Sewell: The religion you cite in your book is a generally fundamentalist faith of various kinds. I’m a liberal Christian, and I don’t take the stories from the scripture literally. I don’t believe in the doctrine of atonement (that Jesus died for our sins, for example). Do you make any distinction between fundamentalist faith and liberal religion?
Hitchens: I would say that if you don’t believe that Jesus of Nazareth was the Christ and Messiah, and that he rose again from the dead and by his sacrifice our sins are forgiven, you’re really not in any meaningful sense a Christian.
Sewell: Let me go someplace else. When I was in seminary, I was particularly drawn to the work of theologian Paul Tillich. He shocked people by describing the traditional God—as you might, as a matter of fact—as “an invincible tyrant.” For Tillich, God is “the ground of being.” It’s his response to, say, Freud’s belief that religion is mere wish fulfilment and comes from humans’ fear of death. What do you think of Tillich’s concept of God?
Hitchens: I would classify that under the heading of Statements That Have No Meaning—At All.
I have no doubt that for people who – for whatever reason – have an emotional or wistful connection to chapels, ecclesiastical robes and moving liturgy but who cannot stomach the perceived balderdash about inconvenient things like God, liberal (or “progressive”) Christianity is perceived as more intellectually respectable and credible. But those on the outside are a little more discerning and quite frankly aren’t this easily duped. However wrong they might be, they are not uniformly stupid. The genuinely honest and self respecting thing would be to stop receiving the church salary or pension, stop using its land, buildings and resources, admit that you reject Christianity outright and be done with it. Do something a little less duplicitous with your life.
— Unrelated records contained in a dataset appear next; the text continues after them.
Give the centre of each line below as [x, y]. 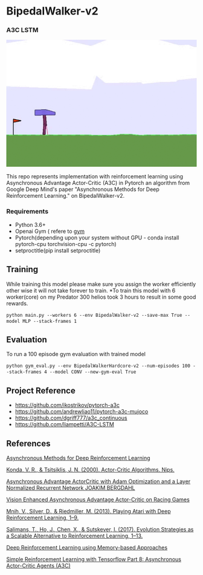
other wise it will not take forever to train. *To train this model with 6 [91, 290]
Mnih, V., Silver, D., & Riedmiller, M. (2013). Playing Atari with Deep [89, 512]
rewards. [17, 303]
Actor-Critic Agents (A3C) [38, 566]
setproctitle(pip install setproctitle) [58, 250]
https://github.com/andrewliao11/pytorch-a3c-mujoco [82, 412]
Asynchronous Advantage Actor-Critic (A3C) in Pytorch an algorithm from [98, 183]
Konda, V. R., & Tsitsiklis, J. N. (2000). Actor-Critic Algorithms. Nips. [91, 470]
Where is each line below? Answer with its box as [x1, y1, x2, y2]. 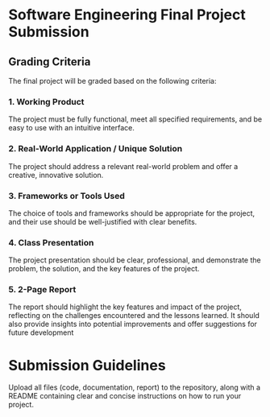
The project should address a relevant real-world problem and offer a [8, 161, 239, 171]
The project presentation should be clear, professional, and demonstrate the [8, 255, 261, 265]
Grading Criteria [8, 55, 91, 68]
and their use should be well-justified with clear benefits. [8, 217, 197, 226]
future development [8, 328, 74, 337]
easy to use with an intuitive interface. [8, 123, 135, 133]
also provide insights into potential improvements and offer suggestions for [8, 320, 258, 329]
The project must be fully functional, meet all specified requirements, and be [8, 114, 263, 124]
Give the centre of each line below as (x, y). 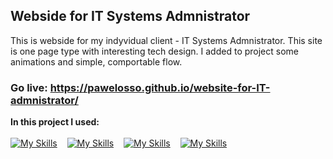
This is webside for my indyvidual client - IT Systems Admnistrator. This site (166, 40)
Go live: (29, 87)
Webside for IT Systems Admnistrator (130, 16)
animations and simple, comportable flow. (96, 61)
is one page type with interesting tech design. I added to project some (154, 51)
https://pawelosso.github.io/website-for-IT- (160, 87)
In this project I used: (55, 122)
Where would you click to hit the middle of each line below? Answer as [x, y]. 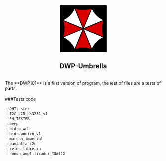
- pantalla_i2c [21, 144]
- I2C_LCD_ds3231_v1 [27, 114]
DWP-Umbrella [83, 66]
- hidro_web [17, 129]
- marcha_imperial [24, 139]
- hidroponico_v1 [23, 134]
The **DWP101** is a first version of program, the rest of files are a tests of [83, 83]
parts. [11, 88]
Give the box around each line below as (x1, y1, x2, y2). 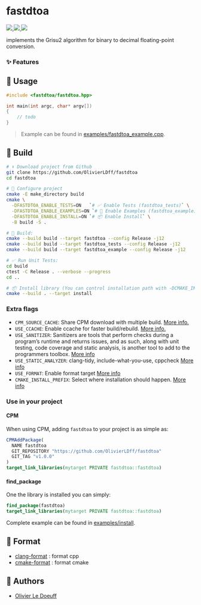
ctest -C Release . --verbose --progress (6, 269, 111, 275)
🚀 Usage (6, 76, 38, 86)
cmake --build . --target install (6, 291, 93, 297)
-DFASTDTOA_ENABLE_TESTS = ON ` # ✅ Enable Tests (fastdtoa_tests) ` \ (11, 203, 190, 209)
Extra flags (6, 305, 39, 313)
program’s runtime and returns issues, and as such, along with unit (14, 338, 179, 345)
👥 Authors (6, 576, 45, 586)
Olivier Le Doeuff (14, 592, 57, 599)
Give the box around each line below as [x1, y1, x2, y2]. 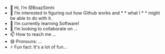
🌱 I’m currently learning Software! [9, 20, 79, 26]
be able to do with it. [9, 15, 52, 21]
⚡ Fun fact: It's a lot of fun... [9, 44, 67, 50]
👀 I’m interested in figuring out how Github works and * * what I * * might [9, 10, 160, 16]
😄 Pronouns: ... [9, 39, 42, 44]
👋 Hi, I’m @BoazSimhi [9, 5, 55, 10]
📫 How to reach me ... [9, 31, 56, 37]
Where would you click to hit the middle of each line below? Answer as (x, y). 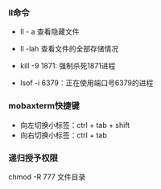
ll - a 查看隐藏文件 (50, 32)
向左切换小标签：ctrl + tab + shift (75, 125)
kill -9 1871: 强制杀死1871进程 (68, 66)
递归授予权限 (33, 158)
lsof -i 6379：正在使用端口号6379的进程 (87, 83)
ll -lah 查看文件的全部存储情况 (69, 49)
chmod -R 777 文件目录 (47, 177)
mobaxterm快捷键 (44, 106)
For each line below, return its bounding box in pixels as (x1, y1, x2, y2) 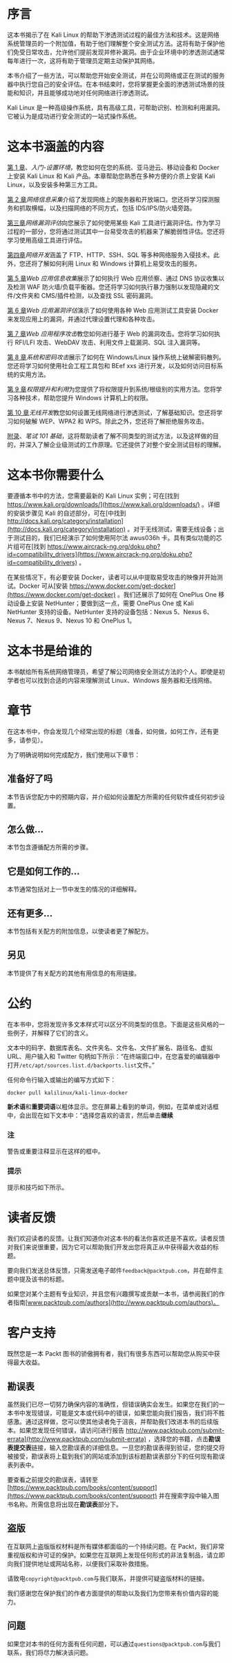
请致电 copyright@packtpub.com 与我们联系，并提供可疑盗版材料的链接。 (7, 1574, 209, 1583)
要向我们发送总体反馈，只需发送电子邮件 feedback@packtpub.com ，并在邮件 (7, 1266, 217, 1275)
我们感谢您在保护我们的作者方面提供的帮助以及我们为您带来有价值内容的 (7, 1589, 213, 1597)
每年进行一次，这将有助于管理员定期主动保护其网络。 (7, 56, 159, 64)
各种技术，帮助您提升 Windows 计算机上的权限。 (12, 393, 152, 402)
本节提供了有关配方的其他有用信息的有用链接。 (7, 968, 140, 977)
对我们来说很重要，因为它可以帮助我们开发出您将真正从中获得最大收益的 (7, 1243, 213, 1251)
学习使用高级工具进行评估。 (7, 236, 86, 244)
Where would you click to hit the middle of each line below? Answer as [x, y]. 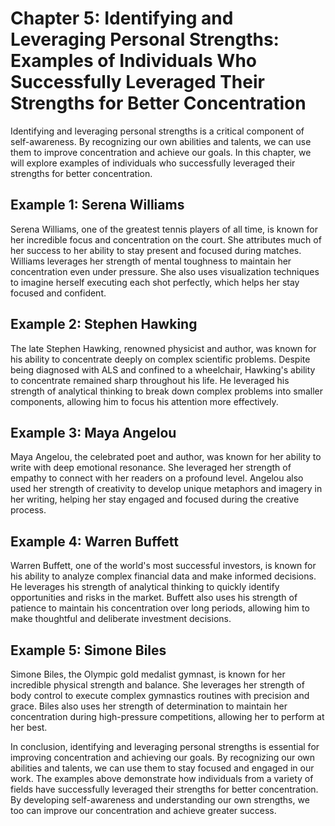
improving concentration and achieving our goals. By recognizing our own [163, 757]
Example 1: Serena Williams [97, 205]
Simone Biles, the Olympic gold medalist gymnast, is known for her [148, 674]
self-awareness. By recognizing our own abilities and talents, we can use [161, 141]
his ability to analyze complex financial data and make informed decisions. [163, 576]
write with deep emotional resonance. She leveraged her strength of [151, 468]
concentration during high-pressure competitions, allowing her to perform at [167, 716]
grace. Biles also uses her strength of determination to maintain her [149, 706]
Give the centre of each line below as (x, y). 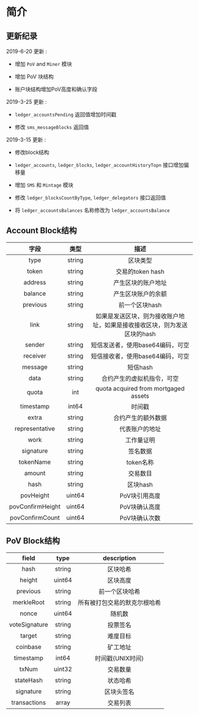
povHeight (35, 495)
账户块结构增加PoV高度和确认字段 (56, 89)
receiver (35, 356)
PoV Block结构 (33, 541)
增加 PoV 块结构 (34, 77)
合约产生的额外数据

Start your own religion if you must, but face the fact that a more respectable version of religion is not what you have created.
Eugene Genovese’s reaction is perfectly understandable:
I would not presume to tell Christians how to be Christians, but I must confess that I cannot understand how Christians, without ceasing to be Christians, can retreat one inch from a belief that Jesus is the second person of a triune God, the Christ, the redeemer. If other religions offer equally valid ways to salvation and if Christianity itself may be understood solely as a code of morals and ethics, then we may as well all become Jews, Muslims, Buddhists, or, better, atheists. I intend no offense, but it takes one to know one. And when I read much protestant theology and religious history today, I have the warm feeling that I am in the company of fellow nonbelievers.
Eugene D. Genovese “Marxism, Christianity and Bias in the Study of Southern Slave Society,” in Bruce Kuklick and Darryl G. Hart (eds), Religious Advocacy and American History (Eerdmans, 1997), 90.
Thinking that you’ll appeal to secular thinkers this way is a bit like me thinking I’ll start attracting men if I become a cross dresser. I promise you: It wouldn’t work.